The Harvard Crimson: All of your work seems to incorporate aspects of two different traditional genres of art—sculpture, or construction of models, and photography. Do you see yourself more as a photographer or a sculptor, and which aspect kind of drives your artistic vision for a new piece?

James E. Casebere: I’m thinking about what I’m working on right now, which is a landscape. It’s actually a model, a big sprawling model of the hills of Jamaica with a beach in the foreground, but with all the rough edges showing. And it’s really a combination of [sculpture and photography], maybe more so than other images which look more seamless. On the one hand, I want to create this illusion of a place and a time—a time of day, an atmosphere—and I want an element of illusion. But because I’m equally interested in the construction itself, I want the viewer to see all the rough edges and to see how the plaster becomes the beach, becomes the hill, or [becomes] the rocks in the water. So that there’s a point at which the illusion and the artifice are clearly a construction and you see both simultaneously, in a somewhat rougher way than some of the “Landscape with Houses” photographs that I’ve done more recently.

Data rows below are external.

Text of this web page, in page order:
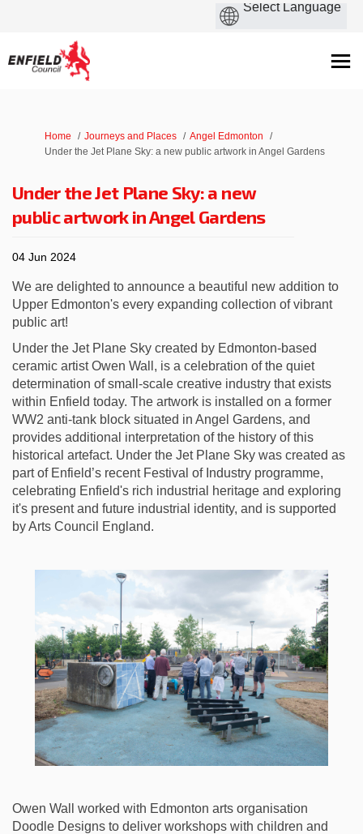
You are here:
Home Journeys and Places
Angel Edmonton
Under the Jet Plane Sky: a new public artwork in Angel Gardens
Under the Jet Plane Sky: a new
public artwork in Angel Gardens
04 Jun 2024
We are delighted to announce a beautiful new addition to
Upper Edmonton's every expanding collection of vibrant
public art!
Under the Jet Plane Sky created by Edmonton-based
ceramic artist Owen Wall, is a celebration of the quiet
determination of small-scale creative industry that exists
within Enfield today. The artwork is installed on a former
WW2 anti-tank block situated in Angel Gardens, and
provides additional interpretation of the history of this
historical artefact. Under the Jet Plane Sky was created as
part of Enfield’s recent Festival of Industry programme,
celebrating Enfield's rich industrial heritage and exploring
it's present and future industrial identity, and is supported
by Arts Council England.
Owen Wall worked with Edmonton arts organisation
Doodle Designs to deliver workshops with children and
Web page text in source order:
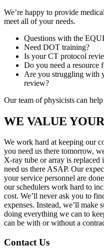
We’re happy to provide
meet all of your needs.
Questions with the
Need DOT training?
Is your CT protocol
Do you need a
Are you struggling with
review?
Our team of physicists can
WE VALUE
We work hard at keeping our
you need us there tomorrow,
X-ray tube or array is
need us there ASAP. Our
your service personnel are
our schedulers work hard to
cost. We’ll never ask you to
expenses. Instead, we’ll make
doing everything we can to
can be with or without a
Contact Us

THC: Given that you have a recurring theme of the individual versus society, is there a reason you decide not to include any human figures in your models?

JEC: I guess I just don’t see any need for it. When I first started taking pictures, I animated some element of the image so there was an actor in each picture. For example, the first of these constructed photographs that I made was a fan sitting on a pillow in what was supposed to be a living room, and so the fan was anthropomorphized and the actor in the image. Or in another picture there was a fork stuck in a refrigerator, so to a certain extent the fork is a stand-in for...the person. But as I continued to work I wanted to take...the actor/participant out, and put the viewer in, so the viewer would project [himself] into the space instead of standing outside of it looking at someone else. That was the idea.

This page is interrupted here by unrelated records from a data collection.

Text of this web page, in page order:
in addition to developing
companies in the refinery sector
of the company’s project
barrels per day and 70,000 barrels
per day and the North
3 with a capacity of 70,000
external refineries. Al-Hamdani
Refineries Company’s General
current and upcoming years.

THC: A number of your works involve flooding your models. Would you mind explaining how this idea came about and how it contributes to the message of your work?

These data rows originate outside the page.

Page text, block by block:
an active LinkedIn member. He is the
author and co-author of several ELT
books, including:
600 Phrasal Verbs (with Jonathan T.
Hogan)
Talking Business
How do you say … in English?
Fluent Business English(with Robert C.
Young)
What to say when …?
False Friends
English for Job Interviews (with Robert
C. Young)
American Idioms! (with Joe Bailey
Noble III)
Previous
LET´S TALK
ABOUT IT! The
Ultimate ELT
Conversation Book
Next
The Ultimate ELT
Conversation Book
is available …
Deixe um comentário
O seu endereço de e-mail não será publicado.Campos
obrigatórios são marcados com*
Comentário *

JEC: Sure. Well, it really came about from a trip I took to Berlin in 1998 when I visited Potsdamer Platz after the fall of the Berlin Wall when it was a vast empty plain and look[ed] at all the plans for future development on that site. I picked up a couple of books in the bookstore there that had pictures of the sewer system and the subway system of Berlin as well as the bunkers under the Reichstag, and I think what I was struck by at the time was the optimism and energy and enthusiasm about the future with the unification of Germany, and I just kept thinking about the past. I was thinking about what was lost, and forgotten, and the historic unconscious. So when I first started to make pictures using water, I actually tried to work from some of these pictures of the sewers and subways. The first one that I felt succeeded with water was a picture called “Flooded Hallway,” which looks very much like one of the bunkers of the Reichstag. Water was really about memory and loss, and all those associations—the historic loss, I guess.

THC: It seems like the use of water in your work makes your photographs look less like photographs of physical constructed models and more like paintings. Was that intentional?

JEC: When I started using water I also started using more color, and so I began to think about [the pieces] differently, because the water involved the use of movement and reflection, and in many cases the light that was reflected off the water would break down the structure itself visually. So it became less about the walls and more about the surface plane of the image itself. So yeah, they were more related to painting in that sense. Instead of being about absence and deprivation, they were just the opposite—they became more about overflow, I guess, literally. And you know kind of sensory overload. But visually, they were more about the two-dimensional surface than the three-dimensional space.

This article has been revised to reflect the following correction:

CORRECTION: Oct. 18

An earlier version of this article incorrectly stated that James E. Casebere’s talk on Thursday at the Carpenter Center was at 8 p.m. In fact, it is scheduled for 6 p.m.